Other codes, like the famous RSA, are quite different here - everyone knows exactly how it works but still no one can break the encryption. That's because our computers are still too slow to solve a mathematical problem (within a useful time) which is the core idea of RSA: Factorization.
You know, 24 => 2*2*2*3 and such. The factors you get are always prima numbers and that's exactly the point. Let's take two prime numbers: 7 and 23. If you multiply those you get 161 and the only way to factorize 161 is 7 * 23. Quite simple huh? Now for small numbers this works fine but in case or RSA the prime numbers we take are 1024 bits and that's really a big number (around 308 digits). However, multiplying two big numbers is still very easy but factorizing such a large number takes up years. That's why RSA is quite secure.
Coming back to our little encryption routine. As you've seen Xor works quite simple - basically it's nothing more than some kind of addition. Remember that ABC Xor 12 = MNO and even worse: AAAA Xor 12 = MMMM! That's a pattern we have to destroy, otherwise the code would be crackable for nearly everyone.
The only way to get irregulary results is changing the key while encoding.

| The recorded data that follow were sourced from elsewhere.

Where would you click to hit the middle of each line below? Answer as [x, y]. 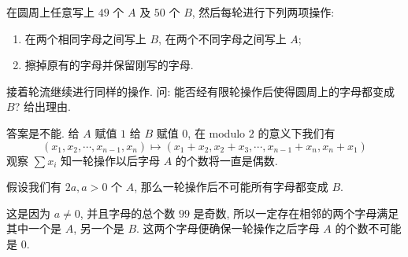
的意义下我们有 [297, 132]
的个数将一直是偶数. [226, 160]
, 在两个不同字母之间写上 [223, 38]
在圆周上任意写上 [50, 12]
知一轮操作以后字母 [110, 160]
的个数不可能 [368, 228]
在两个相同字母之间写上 [85, 38]
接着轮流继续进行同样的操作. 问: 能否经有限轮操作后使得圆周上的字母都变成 [201, 91]
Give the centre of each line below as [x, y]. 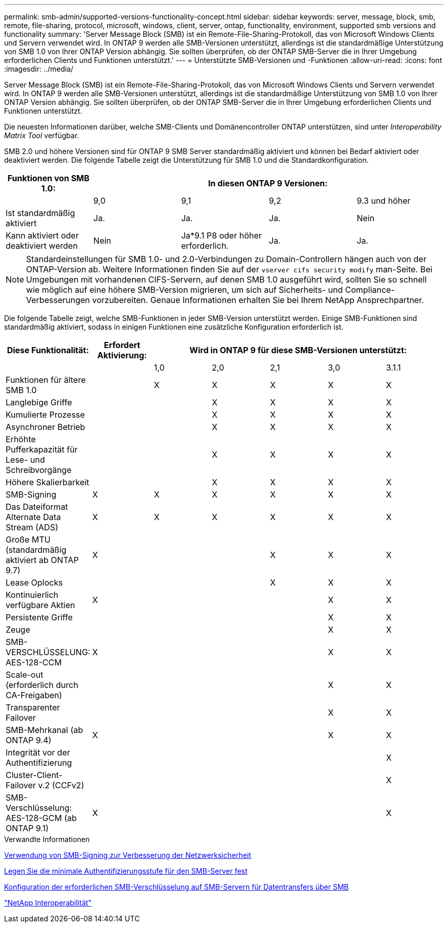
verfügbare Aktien [40, 605]
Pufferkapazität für [42, 449]
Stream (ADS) [32, 527]
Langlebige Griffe [39, 402]
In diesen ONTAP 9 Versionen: [268, 183]
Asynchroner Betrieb [46, 427]
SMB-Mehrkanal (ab [44, 730]
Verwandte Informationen [47, 839]
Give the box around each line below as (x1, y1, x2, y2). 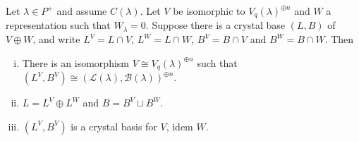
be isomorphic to (173, 4, 245, 18)
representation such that (6, 18, 111, 32)
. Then (324, 32, 354, 47)
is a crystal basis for (71, 118, 157, 133)
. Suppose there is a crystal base (145, 18, 285, 32)
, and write (32, 32, 80, 47)
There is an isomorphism (22, 55, 129, 70)
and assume (56, 4, 107, 18)
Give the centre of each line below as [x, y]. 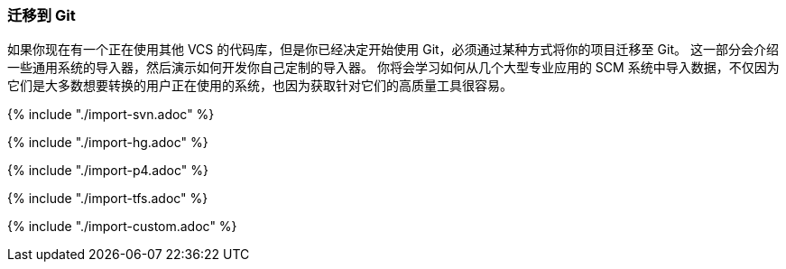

Note that it does not matter what happens to the key, as long as you can re-construct the changes when decoding. For example we could just add some value to the key within the loop:
'Xor array including A For A = 0 To UBound( Temp ) 'Modify key Key = ( Key + A ) Mod 256 'Encode char Temp( A ) = Temp( A ) Xor Key Next
In case you wonder why we need the "Mod 256" here: The key must stay in the range 0 - 255. If it was bigger the encryption would fail because 8-bit ASCII is limited to this range. Just leave it there and don't care about it.
If we now encode AAAA with 12 we get MMLN now which is a step into the right direction. Feel free to add any mathematical operation instead of (Key + A) to get better results! The following line shows you another nice example how to do this:
'Modify key Key = (Key + (Key / (A + 1)) * (A + Key) + A) Mod 256
Feel free to try this one out! :)
You can't just encode a text and send the result by mail, because it could contain invalid ASCII chars like 46, 8 or even 0 which means delete, backspace and end of text.
Of course this problem doesn't appear as long as you only encode files or byte arrays that are kept in memory - you just can't display the encoded text. If you need to show the encoded string, try to convert all characters to valid ASCII codes (numbers and letters).
Another nice solution to get around this problem is not to convert the byte array back to ASCII but convert them to hex codes (00 - FF) instead. This will double the text length (two hex digits for each character) but you won't have any problems.
Encryption is needed wherever you need to keep data secret and un-editable. Xor is a nice and easy way to achieve a fast encryption within a single loop and you can use the same function to encode and even decode a text. This will suffice for savegames or level passwords so the user can't just read your files in Notepad. However, if the user can do a reverse engineering (that's whenever he gets your program) the code is no longer secure.